The Criminal Justice (Scotland) Act 2016 (asp 1) is an act of the Scottish Parliament which reformed criminal practice and procedure in Scotland. The act was intended to "modernise and enhance the efficiency of the Scottish criminal justice system".

==Background==
In October 2010, following the ruling in Cadder v HM Advocate, a Supreme Court judgement ruling the lack of access to a solicitor in law for persons detained by police under section 14(1) of the Criminal Procedure (Scotland) Act 1995 unlawful, the Scottish Government asked the Lord President to nominate a single High Court judge to lead an independent review of Scottish criminal law and practice.

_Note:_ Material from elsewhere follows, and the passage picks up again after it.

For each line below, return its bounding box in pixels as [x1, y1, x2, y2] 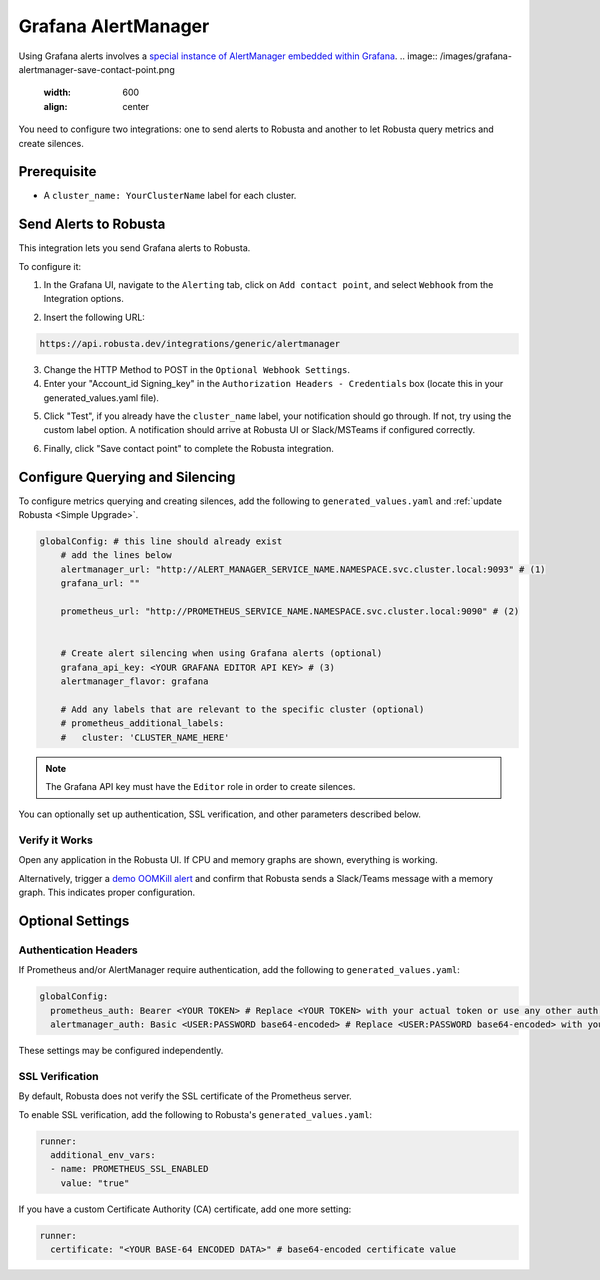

The Lord President of the Court of Session at the time, Lord Hamilton, subsequently nominated Lord Carloway, who was himself appointed Lord President in 2015. The Carloway Review was subsequently published on 17 November 2011, and its recommendations led to the introduction of the Criminal Justice (Scotland) Bill before the Scottish Parliament by Kenny MacAskill MSP, Cabinet Secretary for Justice for the Scottish Government on 20 June 2013.

The Criminal Justice (Scotland) Bill was passed by the Scottish Parliament on 8 December 2015, and received royal assent on 13 January 2016. The act came into force in various stages between 2016 and 2019, with subsequent amendments.

==Contents==
Part 1 of the act reforms the powers of the police in Scotland in relation to arrest and detention. Previous common law powers of arrest and separate statutory powers of detention were replaced by section 1 of the Criminal Justice (Scotland) Act 2016, a single statutory power of arrest similar to section 24 of the Police and Criminal Evidence Act 1984 in England and Wales. Section 3 provides that all persons arrested under section 1 are cautioned and told of the reason for their arrest. Part 1 of the act also ensured that all persons in police custody are provided with the right to access a solicitor, after the ruling in the case of Cadder v HM Advocate, which preceded the Carloway Review. Furthermore, section 50 of the act places a duty onto the police to ensure that a person is not "unreasonably or unnecessarily held in police custody".

Part 2 of the act introduces new legislation in relation to the use of stop and search by police in Scotland. It abolishes a 'voluntary stop and search', where a person was able to voluntarily submit themselves to a stop and search by police. This police power had proved controversial in its use, particularly on children, in the years leading up to its abolition. The act provides that police only have the power to stop and search any person in accordance with a legal power to do so or a warrant enabling them to do so. This was enshrined in the Code of Practice on the Exercise by Constables of Powers of Stop and Search of the Person in Scotland, brought into force by section 77 of the act on 11 May 2017.

The act also fulfilled a promise by the Scottish Government to increase the maximum sentence for possession of an offensive weapon, as well as having an article with a blade or point, under the Criminal Law (Consolidation) (Scotland) Act 1995.